Uma planta já instalada no outono terá tido todo o tempo para desenvolver um sistema radicular consistente e eficaz. Em contrapartida, as pequenas compras « por impulso » do final da primavera, ou até do início do verão, terão muito poucas hipóteses de sobreviver a um verão de canícula.

  • Plante uma sebe.

Se possível, uma sebe viva de arbustos autóctones. Esqueça acima de tudo as sebes do tipo « betão verde » (Tuias, por exemplo). De facto, uma sebe viva vai filtrar o vento em vez de o bloquear e criar efeitos de turbilhão devastadores. Limitará assim o efeito secante do vento.

Admita que é feio e que, por cima disso, não serve para nada!
  • Chore!

Se já nada funcionar, autorizamo-lo a utilizar esta técnica como último recurso. De facto, chorar sobre cada planta em dificuldade permitirá uma rega particularmente seletiva. Atenção, porém, para não se desidratar ao seguir este método.

  • Vá de férias com as suas plantas para um lugar mais acolhedor.

Exige um pouco de logística, é verdade, mas as suas plantas merecem bem uma atenção especial, não é verdade...

Em conclusão e para voltar a ser um pouco sério. A maior parte do trabalho deve ser feita com antecedência: cobertura morta, plantação de uma sebe filtrante, plantação dos vegetais em período de repouso, plantação de plantas muito resistentes sempre que possível… Se não foi esse o caso... Diga a si próprio que não se deixará apanhar desprevenido na próxima época.

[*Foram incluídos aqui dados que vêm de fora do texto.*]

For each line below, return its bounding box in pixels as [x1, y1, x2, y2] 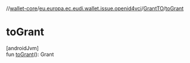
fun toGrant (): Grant [6, 51, 54, 58]
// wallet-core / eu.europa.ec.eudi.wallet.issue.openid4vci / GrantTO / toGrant [6, 5, 184, 12]
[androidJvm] [6, 44, 39, 51]
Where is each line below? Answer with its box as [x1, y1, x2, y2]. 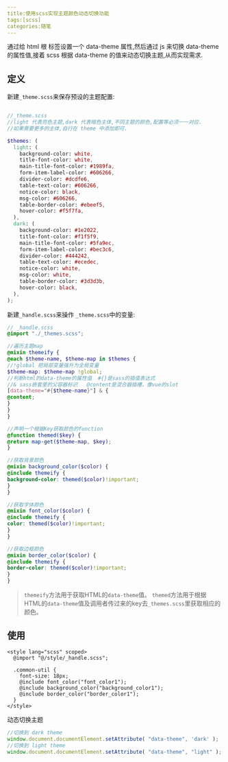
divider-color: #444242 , [19, 252, 90, 259]
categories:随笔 [7, 23, 51, 30]
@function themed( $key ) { [7, 432, 81, 439]
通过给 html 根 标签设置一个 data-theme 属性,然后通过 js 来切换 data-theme [7, 43, 219, 51]
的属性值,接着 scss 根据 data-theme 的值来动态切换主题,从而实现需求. [7, 51, 203, 59]
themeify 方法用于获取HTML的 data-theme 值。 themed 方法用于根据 [23, 591, 207, 599]
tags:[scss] [7, 16, 41, 23]
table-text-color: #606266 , [19, 182, 99, 189]
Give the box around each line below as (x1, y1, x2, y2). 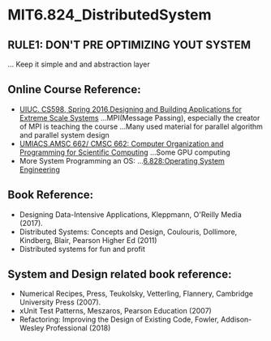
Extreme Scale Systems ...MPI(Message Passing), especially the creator (19, 113, 260, 122)
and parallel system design (19, 130, 110, 139)
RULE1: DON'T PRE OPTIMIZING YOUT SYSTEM (7, 38, 252, 52)
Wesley (19, 323, 45, 333)
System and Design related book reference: (7, 267, 232, 281)
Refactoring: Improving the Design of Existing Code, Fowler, (19, 314, 220, 325)
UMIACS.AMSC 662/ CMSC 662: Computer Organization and (19, 139, 224, 148)
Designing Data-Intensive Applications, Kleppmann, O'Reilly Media (19, 209, 243, 220)
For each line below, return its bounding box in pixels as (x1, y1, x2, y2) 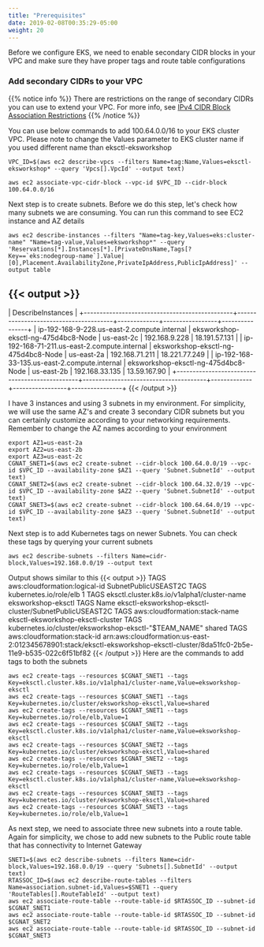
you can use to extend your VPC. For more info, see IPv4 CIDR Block (8, 102, 231, 111)
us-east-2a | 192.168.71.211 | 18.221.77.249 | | (68, 350, 214, 360)
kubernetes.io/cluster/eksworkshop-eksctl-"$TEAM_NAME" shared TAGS (8, 624, 248, 633)
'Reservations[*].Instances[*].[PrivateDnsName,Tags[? (8, 245, 192, 253)
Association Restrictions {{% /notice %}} (8, 110, 140, 120)
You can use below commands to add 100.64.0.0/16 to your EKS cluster (8, 125, 240, 135)
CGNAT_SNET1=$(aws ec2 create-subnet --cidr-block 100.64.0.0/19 (8, 460, 227, 468)
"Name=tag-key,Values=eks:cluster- (138, 231, 256, 239)
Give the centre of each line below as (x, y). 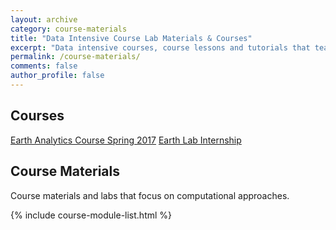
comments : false (44, 66)
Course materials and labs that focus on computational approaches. (150, 195)
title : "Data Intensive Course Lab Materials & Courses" (131, 38)
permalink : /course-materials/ (75, 57)
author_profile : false (57, 76)
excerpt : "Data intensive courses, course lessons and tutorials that (160, 47)
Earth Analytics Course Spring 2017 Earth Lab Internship (126, 140)
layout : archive (44, 19)
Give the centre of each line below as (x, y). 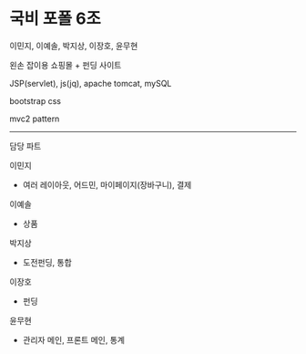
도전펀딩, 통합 (47, 262)
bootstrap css (36, 100)
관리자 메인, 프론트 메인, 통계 (74, 339)
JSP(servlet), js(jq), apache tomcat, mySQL (91, 83)
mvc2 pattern (35, 119)
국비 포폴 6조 (56, 19)
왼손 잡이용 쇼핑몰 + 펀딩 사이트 (66, 65)
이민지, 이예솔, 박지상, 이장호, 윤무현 (74, 46)
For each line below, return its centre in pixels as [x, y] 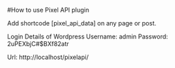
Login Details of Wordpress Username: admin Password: [87, 36]
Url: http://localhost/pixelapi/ [48, 57]
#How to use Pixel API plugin [48, 10]
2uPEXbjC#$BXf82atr [38, 44]
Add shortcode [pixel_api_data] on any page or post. [82, 23]
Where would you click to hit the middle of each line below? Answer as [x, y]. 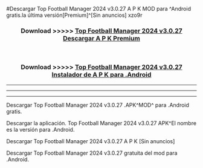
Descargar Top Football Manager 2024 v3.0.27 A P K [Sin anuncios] [91, 141]
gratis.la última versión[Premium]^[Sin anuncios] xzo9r [74, 15]
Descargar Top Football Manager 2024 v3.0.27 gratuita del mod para [92, 153]
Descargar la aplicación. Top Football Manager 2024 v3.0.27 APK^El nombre [101, 123]
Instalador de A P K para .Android [101, 75]
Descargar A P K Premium [101, 38]
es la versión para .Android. [40, 129]
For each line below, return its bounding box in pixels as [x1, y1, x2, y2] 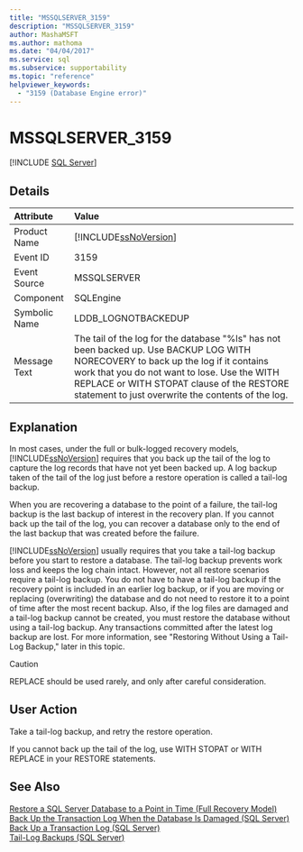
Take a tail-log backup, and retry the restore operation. [9, 726, 214, 737]
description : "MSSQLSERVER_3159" [9, 22, 135, 31]
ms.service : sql [9, 55, 70, 64]
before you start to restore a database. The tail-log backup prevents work [9, 555, 282, 566]
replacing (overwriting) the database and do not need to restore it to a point [9, 593, 290, 604]
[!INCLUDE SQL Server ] [9, 157, 97, 168]
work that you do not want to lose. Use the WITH [73, 366, 280, 379]
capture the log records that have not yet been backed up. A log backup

E claro, sem pânico! O jardim deve continuar a ser um lazer e a morte de uma ou duas plantas não deveria fazer chorar mais do que a derrota do seu jogador de frescobol favorito no Grande Torneio da Salsicha Fumada. Na melhor das hipóteses, será a ocasião para preencher os « vazios » assim criados com novas aquisições. Um magnífico Cornus kousa 'Samaritan', por exemplo. De qualquer forma, uma seca nunca é verdadeiramente dramática por cá. A chuva acaba sempre por voltar. Basta ter um pouco de paciência.

Uma última palavra…

Não se esqueça! Pense nos pequenos animais do jardim: pássaros, pequenos mamíferos, insetos, anfíbios… Também eles têm sede. Algumas tigelas simples com água fresca de manhã, colocadas um pouco por todo o jardim, num local tranquilo e à sombra (e se possível ao abrigo dos gatos…), permitirão a toda a sua fauna passar sem problemas por este período difícil. Para os insetos e outras pequenas criaturas com demasiadas patas, pense em molhar pedras ou coloque simplesmente esponjas húmidas.

Mais uma última palavra:

Falamos de seca estival, mas também pode sofrer secas invernais, nomeadamente durante períodos de gelo intenso, pois a água deixa de ser facilmente assimilável pelas plantas uma vez que se torna sólida. Felizmente, é o período de repouso para um grande número delas e algumas têm até adaptações fascinantes para limitar a evapotranspiração e assim conservar um pouco de água mesmo no inverno, nomeadamente as coníferas graças às suas agulhas, que apresentam superfícies mais reduzidas do que uma simples folha.